DATA SHOWN START

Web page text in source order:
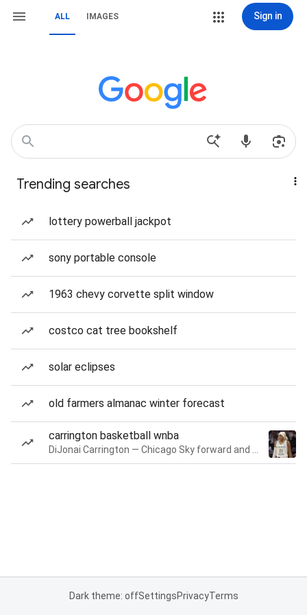
ALL IMAGES Sign in
Trending searches
lottery powerball jackpot
sony portable console
1963 chevy corvette split window
costco cat tree bookshelf
solar eclipses
old farmers almanac winter forecast
carrington basketball wnba
Dark theme: offSettingsPrivacyTerms
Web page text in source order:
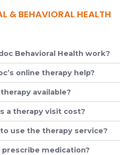
& BEHAVIORAL HEALTH
Behavioral Health work?
online therapy help?
available?
a therapy visit cost?
use the therapy service?
prescribe medication?
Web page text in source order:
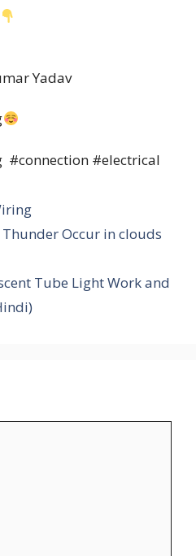
Yadav
#electrical
Occur in clouds
Tube Light Work and
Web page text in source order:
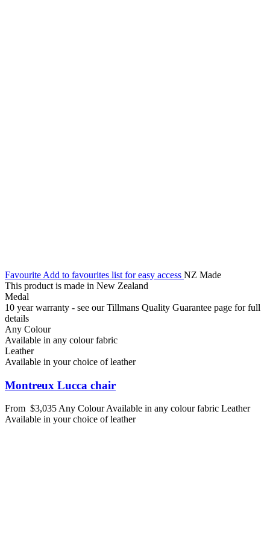
Favourite Add to favourites list for easy access NZ Made
This product is made in New Zealand
Medal
10 year warranty - see our Tillmans Quality Guarantee page for full
details
Any Colour
Available in any colour fabric
Leather
Available in your choice of leather
Montreux Lucca chair
From $3,035 Any ColourAvailable in any colour fabric Leather
Available in your choice of leather
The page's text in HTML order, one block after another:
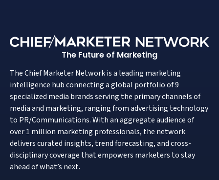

DATA SHOWN END

[YOUR GOAL]
Set down the data above word for word, leaving every picture out.

[OUTPUT OF THE EXERCISE]
Web page text in source order:
ALL IMAGES Sign in
Trending searches
lottery powerball jackpot
sony portable console
1963 chevy corvette split window
costco cat tree bookshelf
solar eclipses
old farmers almanac winter forecast
carrington basketball wnba
Dark theme: offSettingsPrivacyTerms
Web page text in source order:
& BEHAVIORAL HEALTH
Behavioral Health work?
online therapy help?
available?
a therapy visit cost?
use the therapy service?
prescribe medication?
Web page text in source order:
Yadav
#electrical
Occur in clouds
Tube Light Work and
Web page text in source order:
Favourite Add to favourites list for easy access NZ Made
This product is made in New Zealand
Medal
10 year warranty - see our Tillmans Quality Guarantee page for full
details
Any Colour
Available in any colour fabric
Leather
Available in your choice of leather
Montreux Lucca chair
From $3,035 Any ColourAvailable in any colour fabric Leather
Available in your choice of leather
The page's text in HTML order, one block after another:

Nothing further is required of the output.